-- What you should do --
Check each line of the material below for "Вход". Report how many have it, with no other words.
:: Supplied entries
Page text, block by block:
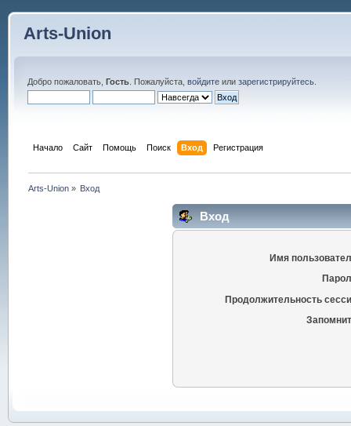
Arts-Union
Добро пожаловать, Гость. Пожалуйста, войдитеили зарегистрируйтесь.
Начало Сайт Помощь Поиск Вход Регистрация
Arts-Union » Вход
Вход
Имя
Продолжительность
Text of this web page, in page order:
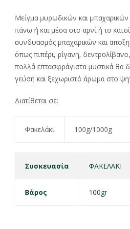
Μείγμα μυρωδικών και μπαχαρικών
πάνω ή και μέσα στο αρνί ή το
συνδυασμός μπαχαρικών και
όπως πιπέρι, ρίγανη,
πολλά επτασφράγιστα μυστικά θα
γεύση και ξεχωριστό άρωμα στο
Διατίθεται σε:
Φακελάκι 100g/1000g
Συσκευασία ΦΑΚΕΛΑΚΙ
Βάρος 100gr
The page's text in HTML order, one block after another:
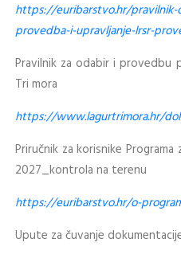
https://euribarstvo.hr/
provedba-i-upravljanje-lrsr-
Pravilnik za odabir i provedbu
Tri mora
https://www.lagurtrimora.hr/
Priručnik za korisnike
2027_kontrola na terenu
https://euribarstvo.hr/o-
Upute za čuvanje
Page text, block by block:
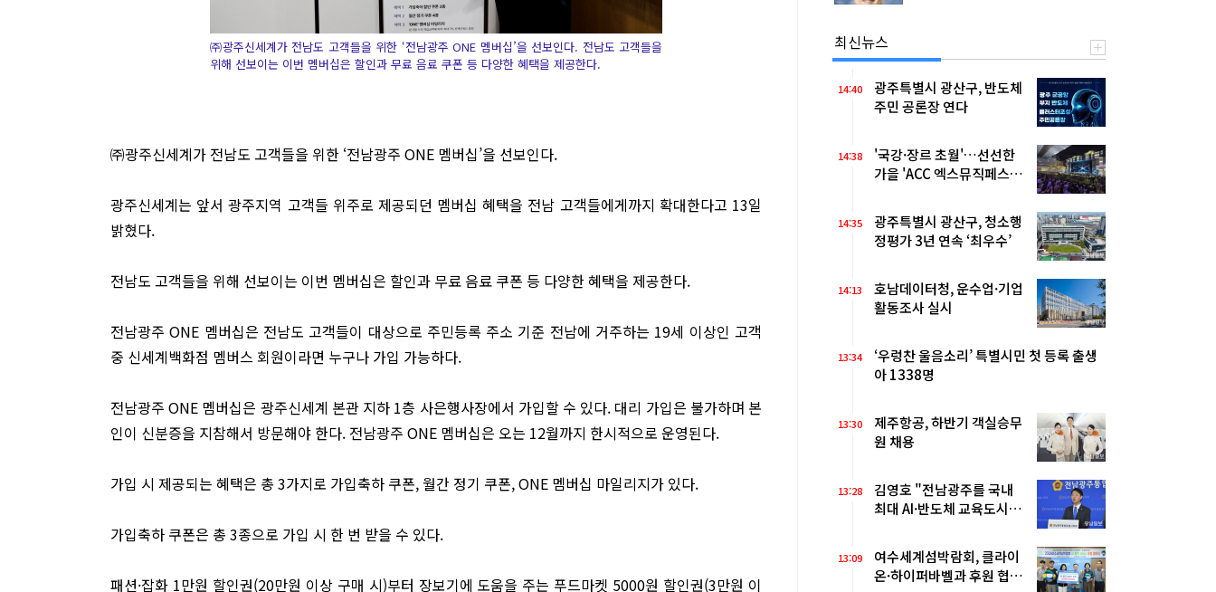
㈜광주신세계가 전남도 고객들을 위한 ‘전남광주 ONE 멤버십’을 선보인다. 전남도 고객들을
위해 선보이는 이번 멤버십은 할인과 무료 음료 쿠폰 등 다양한 혜택을 제공한다.
㈜광주신세계가 전남도 고객들을 위한 ‘전남광주 ONE 멤버십’을 선보인다.
광주신세계는 앞서 광주지역 고객들 위주로 제공되던 멤버십 혜택을 전남 고객들에게까지 확대한다고 13일
밝혔다.
전남도 고객들을 위해 선보이는 이번 멤버십은 할인과 무료 음료 쿠폰 등 다양한 혜택을 제공한다.
전남광주 ONE 멤버십은 전남도 고객들이 대상으로 주민등록 주소 기준 전남에 거주하는 19세 이상인 고객
중 신세계백화점 멤버스 회원이라면 누구나 가입 가능하다.
전남광주 ONE 멤버십은 광주신세계 본관 지하 1층 사은행사장에서 가입할 수 있다. 대리 가입은 불가하며 본
인이 신분증을 지참해서 방문해야 한다. 전남광주 ONE 멤버십은 오는 12월까지 한시적으로 운영된다.
가입 시 제공되는 혜택은 총 3가지로 가입축하 쿠폰, 월간 정기 쿠폰, ONE 멤버십 마일리지가 있다.
가입축하 쿠폰은 총 3종으로 가입 시 한 번 받을 수 있다.
패션·잡화 1만원 할인권(20만원 이상 구매 시)부터 장보기에 도움을 주는 푸드마켓 5000원 할인권(3만원 이
최신뉴스
14:40
광주특별시 광산구, 반도체
주민 공론장 연다
14:38
'국강·장르 초월'…선선한
가을 'ACC 엑스뮤직페스티
14:35
광주특별시 광산구, 청소행
정평가 3년 연속 ‘최우수’
14:13
호남데이터청, 운수업·기업
활동조사 실시
13:34
‘우렁찬 울음소리’ 특별시민 첫 등록 출생
아 1338명
13:30
제주항공, 하반기 객실승무
원 채용
13:28
김영호 "전남광주를 국내
최대 AI·반도체 교육도시
13:09
여수세계섬박람회, 클라이
온·하이퍼바벨과 후원 협약
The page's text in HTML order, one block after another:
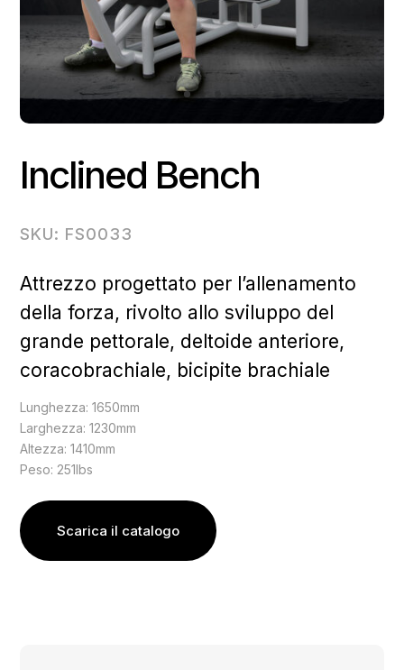
Inclined Bench
SKU: FS0033
Attrezzo progettato per l’allenamento
della forza, rivolto allo sviluppo del
grande pettorale, deltoide anteriore,
coracobrachiale, bicipite brachiale
Lunghezza: 1650mm
Larghezza: 1230mm
Altezza: 1410mm
Peso: 251lbs
Scarica il catalogo
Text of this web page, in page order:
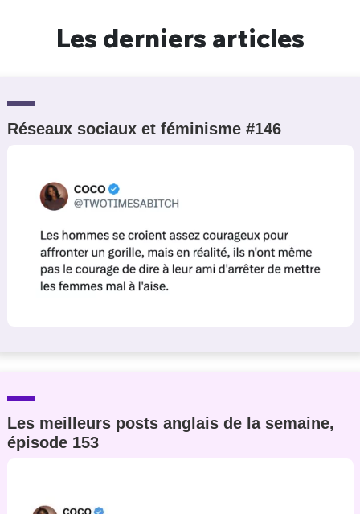
Les derniers articles
Réseaux sociaux et féminisme #146
Les meilleurs posts anglais de la semaine,
épisode 153
Un Thread
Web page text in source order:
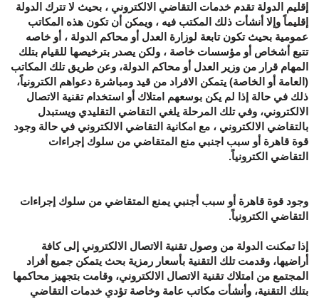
::::
-- Your response --
3